» **Instructions for the task**: Search the data for the word "residents" and copy out every line that has it.
Start of Block
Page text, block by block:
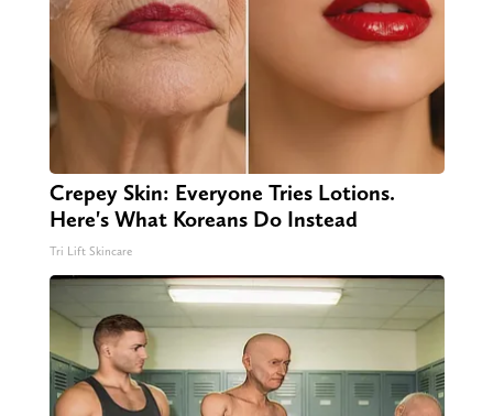
Crepey Skin: Everyone Tries Lotions.
Here's What Koreans Do Instead
Tri Lift Skincare
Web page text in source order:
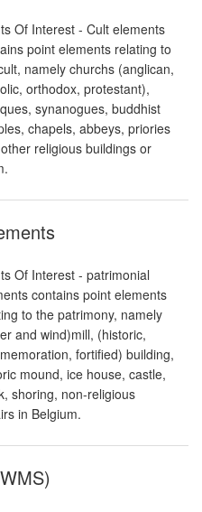
Of Interest - Cult elements
point elements relating to
namely churchs (anglican,
orthodox, protestant),
synanogues, buddhist
chapels, abbeys, priories
religious buildings or
Of Interest - patrimonial
contains point elements
to the patrimony, namely
and wind)mill, (historic,
fortified) building,
mound, ice house, castle,
shoring, non-religious
in Belgium.
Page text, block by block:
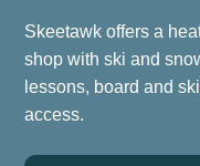
Skeetawk offers a
shop with ski and
lessons, board and
access.
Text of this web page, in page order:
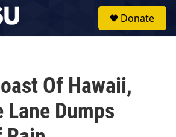
Donate
Of Hawaii,
Dumps
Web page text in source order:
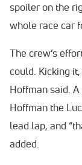
spoiler on the
whole race car
The crew’s
could. Kicking
Hoffman said.
Hoffman the
lead lap, and
added.
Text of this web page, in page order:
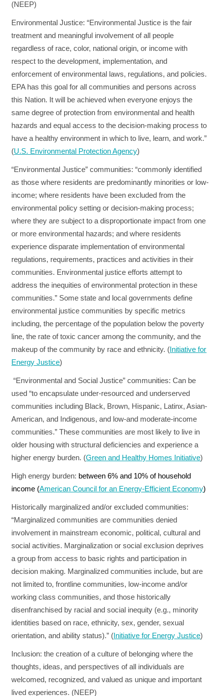
(NEEP)
Environmental Justice: “Environmental Justice is the fair
treatment and meaningful involvement of all people
regardless of race, color, national origin, or income with
respect to the development, implementation, and
enforcement of environmental laws, regulations, and policies.
EPA has this goal for all communities and persons across
this Nation. It will be achieved when everyone enjoys the
same degree of protection from environmental and health
hazards and equal access to the decision‐making process to
have a healthy environment in which to live, learn, and work.”
(U.S. Environmental Protection Agency)
“Environmental Justice” communities: “commonly identified
as those where residents are predominantly minorities or low-
income; where residents have been excluded from the
environmental policy setting or decision-making process;
where they are subject to a disproportionate impact from one
or more environmental hazards; and where residents
experience disparate implementation of environmental
regulations, requirements, practices and activities in their
communities. Environmental justice efforts attempt to
address the inequities of environmental protection in these
communities.” Some state and local governments define
environmental justice communities by specific metrics
including, the percentage of the population below the poverty
line, the rate of toxic cancer among the community, and the
makeup of the community by race and ethnicity. ( Initiative for
Energy Justice)
“Environmental and Social Justice” communities: Can be
used “to encapsulate under-resourced and underserved
communities including Black, Brown, Hispanic, Latinx, Asian-
American, and Indigenous, and low-and moderate-income
communities.” These communities are most likely to live in
older housing with structural deficiencies and experience a
higher energy burden. (Green and Healthy Homes Initiative)
High energy burden: between 6% and 10% of household
income (American Council for an Energy-Efficient Economy)
Historically marginalized and/or excluded communities:
“Marginalized communities are communities denied
involvement in mainstream economic, political, cultural and
social activities. Marginalization or social exclusion deprives
a group from access to basic rights and participation in
decision making. Marginalized communities include, but are
not limited to, frontline communities, low-income and/or
working class communities, and those historically
disenfranchised by racial and social inequity (e.g., minority
identities based on race, ethnicity, sex, gender, sexual
orientation, and ability status).” ( Initiative for Energy Justice)
Inclusion: the creation of a culture of belonging where the
thoughts, ideas, and perspectives of all individuals are
welcomed, recognized, and valued as unique and important
lived experiences. (NEEP)
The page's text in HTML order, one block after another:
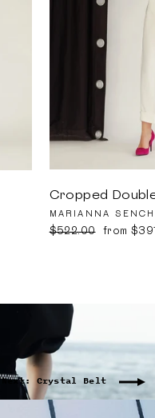
Cropped
MARIANNA
Regular
$522.00
Sale
from
Next: Crystal Belt
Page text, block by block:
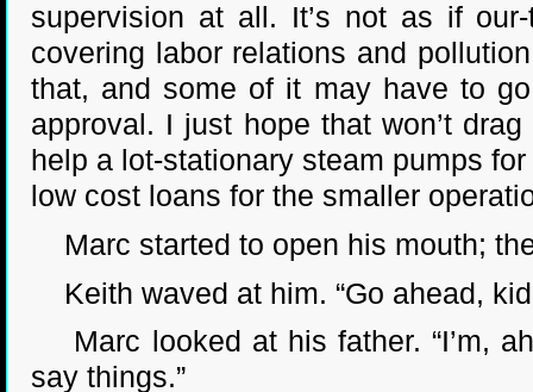
supervision at all. It’s not as if
covering labor relations and
that, and some of it may have to
approval. I just hope that won’t
help a lot-stationary steam pumps
low cost loans for the smaller
Marc started to open his mouth;
Keith waved at him. “Go ahead,
Marc looked at his father. “I’m,
say things.”
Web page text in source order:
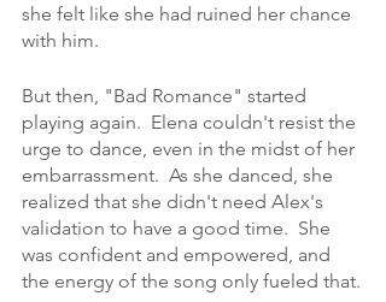
she felt like she had ruined her chance
with him.
But then, "Bad Romance" started
playing again.  Elena couldn't resist the
urge to dance, even in the midst of her
embarrassment.  As she danced, she
realized that she didn't need Alex's
validation to have a good time.  She
was confident and empowered, and
the energy of the song only fueled that.
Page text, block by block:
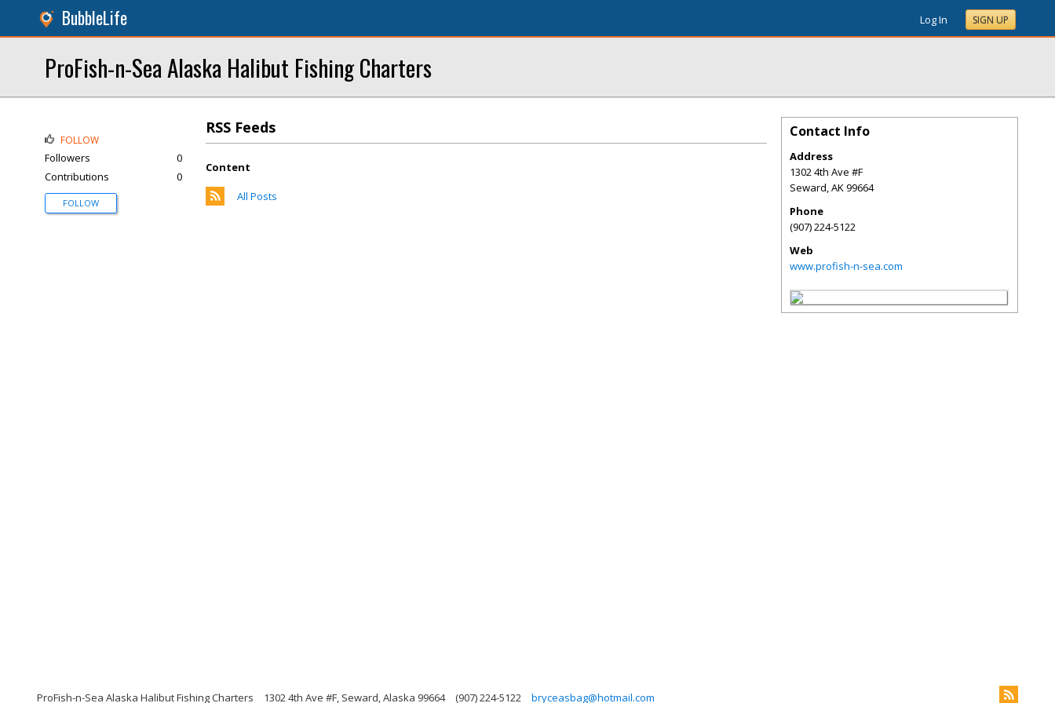
BubbleLife Log In SIGN UP
ProFish-n-Sea Alaska Halibut Fishing Charters
RSS Feeds
Content
All Posts
FOLLOW
Followers
0
Contributions
0
FOLLOW
Contact Info
Address
1302 4th Ave #F
Seward,AK99664
Phone
(907) 224-5122
Web
www.profish-n-sea.com
ProFish-n-Sea Alaska Halibut Fishing Charters 1302 4th Ave #F, Seward, Alaska 99664 (907) 224-5122 bryceasbag@hotmail.com
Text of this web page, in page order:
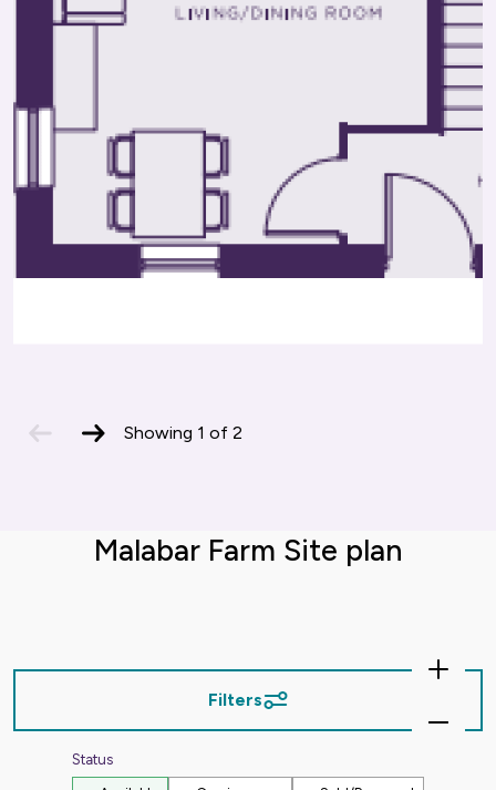
apprenticeships, and adult learning programs.
major cities.
slide
slide
Showing 1 of 2
Malabar Farm Site plan
Zoom
In
Zoom
Filters
Status
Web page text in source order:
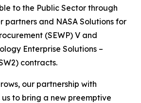
to the Public Sector through
partners and NASA Solutions for
(SEWP) V and
Enterprise Solutions –
contracts.
our partnership with
to bring a new preemptive
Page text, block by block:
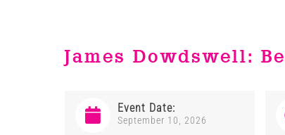
James Dowdswell:
Event Date:
September 10, 2026
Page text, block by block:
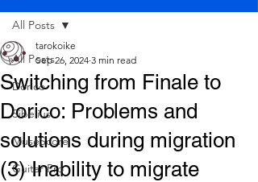
All Posts
Dorico
Sibelius
MuseScore
Guitar Pro
All Posts
Switching from Finale to
Dorico: Problems and
solutions during migration
(3) Inability to migrate
tarokoike
Sep 26, 2024 3 min read
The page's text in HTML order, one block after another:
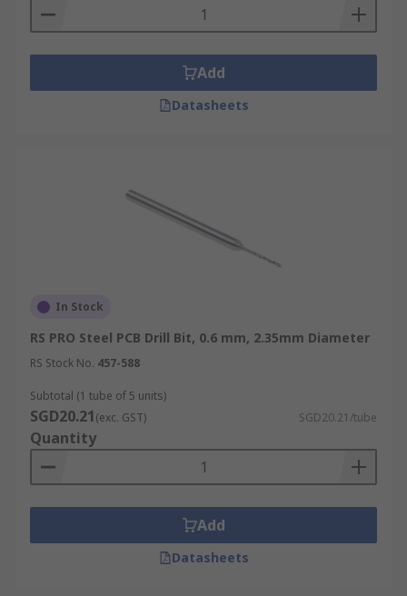
Add
Datasheets
In Stock
RS PRO Steel PCB Drill Bit, 0.6 mm, 2.35mm Diameter
RS Stock No. 457-588
Subtotal (1 tube of 5 units)
SGD20.21(exc. GST) SGD20.21/tube
Quantity
Add
Datasheets
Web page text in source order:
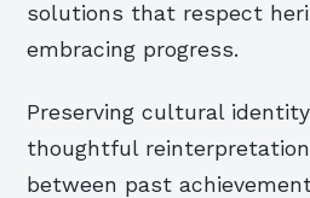
solutions that respect
embracing progress.
Preserving cultural
thoughtful
between past
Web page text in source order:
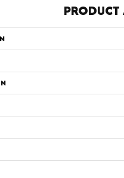
PRODUCT
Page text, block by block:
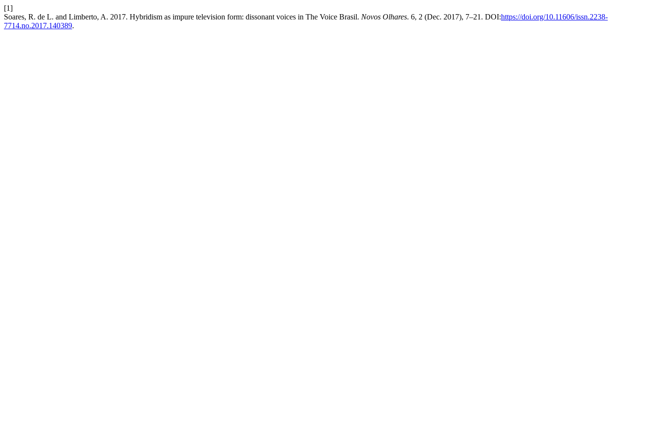
[1]
Soares, R. de L. and Limberto, A. 2017. Hybridism as impure television form: dissonant voices in The Voice Brasil. Novos Olhares. 6, 2 (Dec. 2017), 7–21. DOI:https://doi.org/10.11606/issn.2238-
7714.no.2017.140389.
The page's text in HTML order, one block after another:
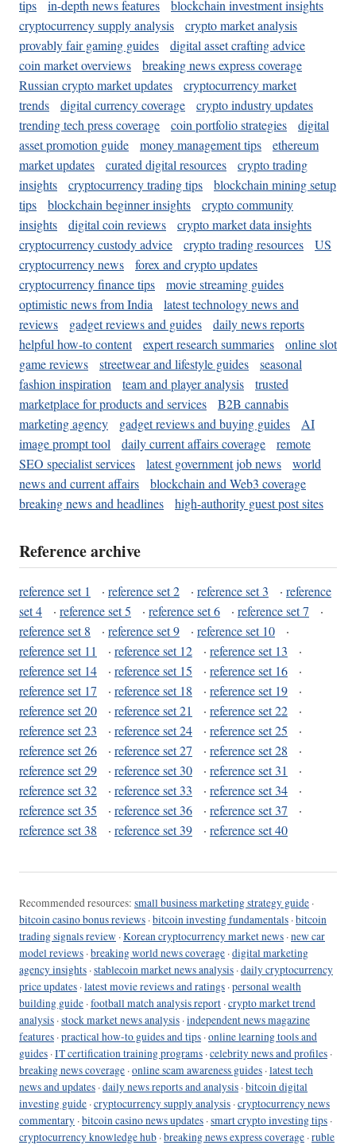
tips in-depth news features
blockchain investment insights
cryptocurrency supply analysis
crypto market analysis
provably fair gaming guides
digital asset crafting advice
coin market overviews
breaking news express coverage
Russian crypto market updates
cryptocurrency market
trends
digital currency coverage
crypto industry updates
trending tech press coverage
coin portfolio strategies
digital
asset promotion guide
money management tips
ethereum
market updates
curated digital resources
crypto trading
insights
cryptocurrency trading tips
blockchain mining setup
tips
blockchain beginner insights
crypto community
insights
digital coin reviews
crypto market data insights
cryptocurrency custody advice
crypto trading resources
US
cryptocurrency news
forex and crypto updates
cryptocurrency finance tips
movie streaming guides
optimistic news from India
latest technology news and
reviews
gadget reviews and guides
daily news reports
helpful how-to content
expert research summaries
online slot
game reviews
streetwear and lifestyle guides
seasonal
fashion inspiration
team and player analysis
trusted
marketplace for products and services
B2B cannabis
marketing agency
gadget reviews and buying guides
AI
image prompt tool
daily current affairs coverage
remote
SEO specialist services
latest government job news
world
news and current affairs
blockchain and Web3 coverage
breaking news and headlines
high-authority guest post sites
Reference archive
reference set 1 · reference set 2 · reference set 3 · reference
set 4
· reference set 5 · reference set 6 · reference set 7
·
reference set 8
· reference set 9 · reference set 10
·
reference set 11
· reference set 12 · reference set 13
·
reference set 14
· reference set 15 · reference set 16
·
reference set 17
· reference set 18 · reference set 19
·
reference set 20
· reference set 21 · reference set 22
·
reference set 23
· reference set 24 · reference set 25
·
reference set 26
· reference set 27 · reference set 28
·
reference set 29
· reference set 30 · reference set 31
·
reference set 32
· reference set 33 · reference set 34
·
reference set 35
· reference set 36 · reference set 37
·
reference set 38
· reference set 39 · reference set 40
Recommended resources: small business marketing strategy guide ·
bitcoin casino bonus reviews ·bitcoin investing fundamentals ·bitcoin
trading signals review ·Korean cryptocurrency market news ·new car
model reviews ·breaking world news coverage ·digital marketing
agency insights ·stablecoin market news analysis ·daily cryptocurrency
price updates ·latest movie reviews and ratings ·personal wealth
building guide ·football match analysis report ·crypto market trend
analysis ·stock market news analysis ·independent news magazine
features ·practical how-to guides and tips ·online learning tools and
guides ·IT certification training programs ·celebrity news and profiles ·
breaking news coverage ·online scam awareness guides ·latest tech
news and updates ·daily news reports and analysis ·bitcoin digital
investing guide ·cryptocurrency supply analysis ·cryptocurrency news
commentary ·bitcoin casino news updates ·smart crypto investing tips ·
cryptocurrency knowledge hub ·breaking news express coverage ·ruble
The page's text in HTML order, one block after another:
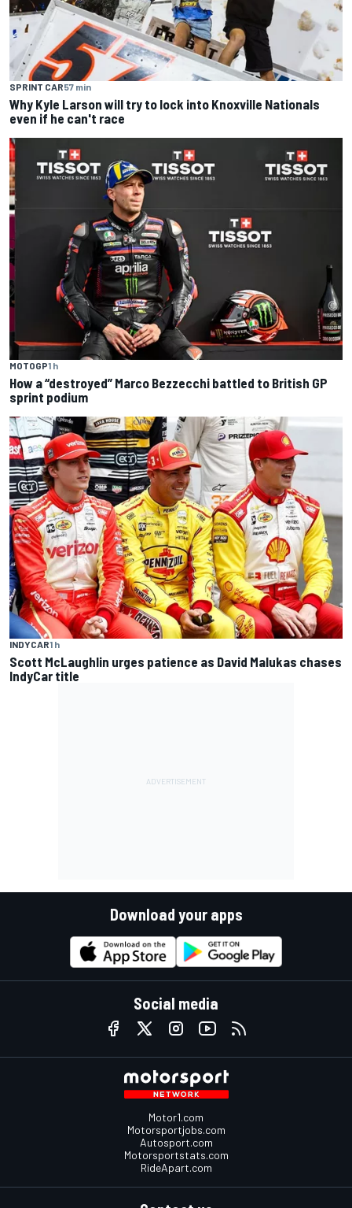
SPRINT CAR57 min
Why Kyle Larson will try to lock into Knoxville Nationals
even if he can't race
MOTOGP1 h
How a “destroyed” Marco Bezzecchi battled to British GP
sprint podium
INDYCAR1 h
Scott McLaughlin urges patience as David Malukas chases
IndyCar title
Download your apps
Social media
Motor1.com
Motorsportjobs.com
Autosport.com
Motorsportstats.com
RideApart.com
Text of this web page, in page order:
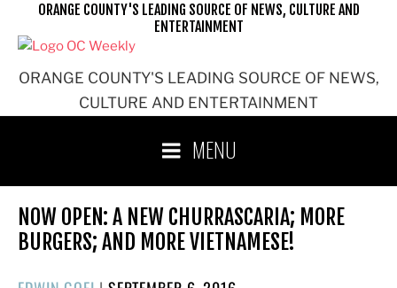
ORANGE COUNTY'S LEADING SOURCE OF NEWS,
CULTURE AND ENTERTAINMENT
ORANGE COUNTY'S LEADING SOURCE OF NEWS, CULTURE AND
ENTERTAINMENT
MENU
NOW OPEN: A NEW CHURRASCARIA; MORE
BURGERS; AND MORE VIETNAMESE!
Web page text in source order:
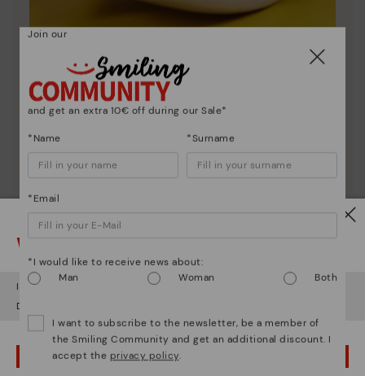
Shoe care
Discover more
Here are some tips for cleaning and caring for your
Pikolinos to keep them looking brand new.
Watch out!
It looks like you're in but you're heading to Finland.
Do you want to go to our
OOPS! I'VE MADE A MISTAKE; I'LL STAY IN USA
Join our
and get an extra 10€ off during our Sale*
*Name *Surname
*Email
*I would like to receive news about:
Man
Woman Both
I want to subscribe to the newsletter, be a member of
the Smiling Community and get an additional discount. I
accept the privacy policy.
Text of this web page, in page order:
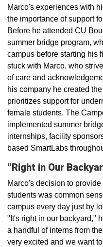
Marco's experiences with
the importance of support
Before he attended CU
summer bridge program,
campus before starting his
stuck with Marco, who
of care and
his company he created
prioritizes support for
female students. The
implemented summer
internships, facility
based SmartLabs
“Right in Our
Marco's decision to
students was common
campus every day just by
"It's right in our backyard,"
a handful of interns from
very excited and we want
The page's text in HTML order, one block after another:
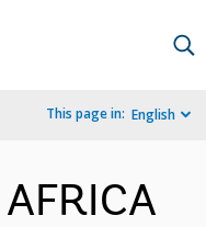
This page in: English
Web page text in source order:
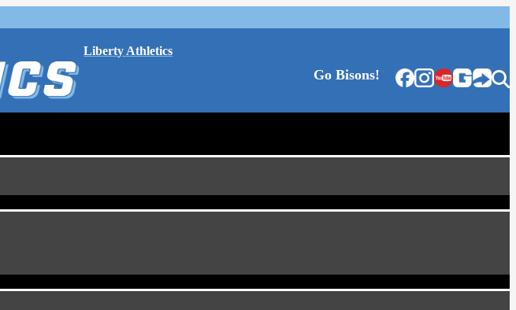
End of Block
» **Solved exercise**:
as those where residents are predominantly minorities or low-
income; where residents have been excluded from the
or more environmental hazards; and where residents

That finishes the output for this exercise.